======== RECORDS SUPPLIED

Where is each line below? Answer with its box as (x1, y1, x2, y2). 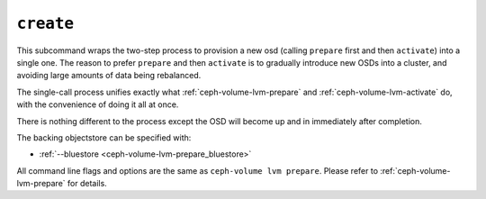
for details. (67, 178, 107, 189)
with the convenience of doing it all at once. (16, 99, 179, 110)
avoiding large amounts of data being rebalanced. (16, 70, 202, 81)
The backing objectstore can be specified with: (16, 131, 192, 143)
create (16, 14, 75, 33)
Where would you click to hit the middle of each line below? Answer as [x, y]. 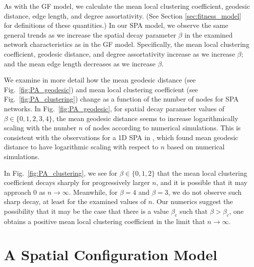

================

* WHAT THIS TASK INVOLVES *
Output each record above word for word, leaving out images.

* EXPECTED ANSWER *
Where is each line below? Answer with its box as (x1, y1, x2, y2). 
for details. (67, 178, 107, 189)
with the convenience of doing it all at once. (16, 99, 179, 110)
avoiding large amounts of data being rebalanced. (16, 70, 202, 81)
The backing objectstore can be specified with: (16, 131, 192, 143)
create (16, 14, 75, 33)
Where would you click to hit the middle of each line below? Answer as [x, y]. 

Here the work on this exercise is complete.